WHAT THE TASK ASKS
Transcribe the records in their entirety, exactly as given.

[Items from a data source]
+---+
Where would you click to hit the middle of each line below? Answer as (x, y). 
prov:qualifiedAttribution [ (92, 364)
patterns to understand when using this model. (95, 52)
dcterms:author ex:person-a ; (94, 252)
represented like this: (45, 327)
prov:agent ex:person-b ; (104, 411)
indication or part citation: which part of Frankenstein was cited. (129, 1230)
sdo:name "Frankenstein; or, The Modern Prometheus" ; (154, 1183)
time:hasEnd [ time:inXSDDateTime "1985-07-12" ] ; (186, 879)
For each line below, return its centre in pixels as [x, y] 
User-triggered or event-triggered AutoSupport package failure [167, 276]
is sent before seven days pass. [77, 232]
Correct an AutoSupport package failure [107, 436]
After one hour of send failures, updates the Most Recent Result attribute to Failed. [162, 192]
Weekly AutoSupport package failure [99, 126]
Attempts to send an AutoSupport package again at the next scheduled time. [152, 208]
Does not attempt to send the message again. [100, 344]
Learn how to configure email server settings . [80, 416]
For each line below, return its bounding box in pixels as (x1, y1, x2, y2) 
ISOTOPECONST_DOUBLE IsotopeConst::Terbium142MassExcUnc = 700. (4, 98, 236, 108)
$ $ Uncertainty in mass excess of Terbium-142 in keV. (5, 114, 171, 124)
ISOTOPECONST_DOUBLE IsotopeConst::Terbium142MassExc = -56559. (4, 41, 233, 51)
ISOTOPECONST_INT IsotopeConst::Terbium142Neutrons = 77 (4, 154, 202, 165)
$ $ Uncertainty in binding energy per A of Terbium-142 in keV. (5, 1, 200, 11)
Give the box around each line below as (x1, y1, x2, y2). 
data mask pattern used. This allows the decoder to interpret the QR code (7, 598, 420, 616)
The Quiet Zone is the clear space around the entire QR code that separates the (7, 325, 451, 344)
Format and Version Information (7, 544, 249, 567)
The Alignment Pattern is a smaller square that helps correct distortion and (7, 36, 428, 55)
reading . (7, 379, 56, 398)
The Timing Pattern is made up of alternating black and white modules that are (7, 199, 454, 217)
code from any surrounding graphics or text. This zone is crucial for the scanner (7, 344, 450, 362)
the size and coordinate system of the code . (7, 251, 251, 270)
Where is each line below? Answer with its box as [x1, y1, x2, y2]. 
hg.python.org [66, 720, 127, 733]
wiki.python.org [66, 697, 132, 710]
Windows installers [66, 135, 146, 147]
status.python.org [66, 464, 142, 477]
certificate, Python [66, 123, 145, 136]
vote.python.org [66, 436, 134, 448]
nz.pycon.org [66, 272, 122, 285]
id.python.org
+---+
THE ANSWER
Where would you click to hit the middle of each line below? Answer as (x, y). 
prov:qualifiedAttribution [ (92, 364)
patterns to understand when using this model. (95, 52)
dcterms:author ex:person-a ; (94, 252)
represented like this: (45, 327)
prov:agent ex:person-b ; (104, 411)
indication or part citation: which part of Frankenstein was cited. (129, 1230)
sdo:name "Frankenstein; or, The Modern Prometheus" ; (154, 1183)
time:hasEnd [ time:inXSDDateTime "1985-07-12" ] ; (186, 879)
For each line below, return its centre in pixels as [x, y] 
User-triggered or event-triggered AutoSupport package failure [167, 276]
is sent before seven days pass. [77, 232]
Correct an AutoSupport package failure [107, 436]
After one hour of send failures, updates the Most Recent Result attribute to Failed. [162, 192]
Weekly AutoSupport package failure [99, 126]
Attempts to send an AutoSupport package again at the next scheduled time. [152, 208]
Does not attempt to send the message again. [100, 344]
Learn how to configure email server settings . [80, 416]
For each line below, return its bounding box in pixels as (x1, y1, x2, y2) 
ISOTOPECONST_DOUBLE IsotopeConst::Terbium142MassExcUnc = 700. (4, 98, 236, 108)
$ $ Uncertainty in mass excess of Terbium-142 in keV. (5, 114, 171, 124)
ISOTOPECONST_DOUBLE IsotopeConst::Terbium142MassExc = -56559. (4, 41, 233, 51)
ISOTOPECONST_INT IsotopeConst::Terbium142Neutrons = 77 (4, 154, 202, 165)
$ $ Uncertainty in binding energy per A of Terbium-142 in keV. (5, 1, 200, 11)
Give the box around each line below as (x1, y1, x2, y2). 
data mask pattern used. This allows the decoder to interpret the QR code (7, 598, 420, 616)
The Quiet Zone is the clear space around the entire QR code that separates the (7, 325, 451, 344)
Format and Version Information (7, 544, 249, 567)
The Alignment Pattern is a smaller square that helps correct distortion and (7, 36, 428, 55)
reading . (7, 379, 56, 398)
The Timing Pattern is made up of alternating black and white modules that are (7, 199, 454, 217)
code from any surrounding graphics or text. This zone is crucial for the scanner (7, 344, 450, 362)
the size and coordinate system of the code . (7, 251, 251, 270)
Where is each line below? Answer with its box as [x1, y1, x2, y2]. 
hg.python.org [66, 720, 127, 733]
wiki.python.org [66, 697, 132, 710]
Windows installers [66, 135, 146, 147]
status.python.org [66, 464, 142, 477]
certificate, Python [66, 123, 145, 136]
vote.python.org [66, 436, 134, 448]
nz.pycon.org [66, 272, 122, 285]
id.python.org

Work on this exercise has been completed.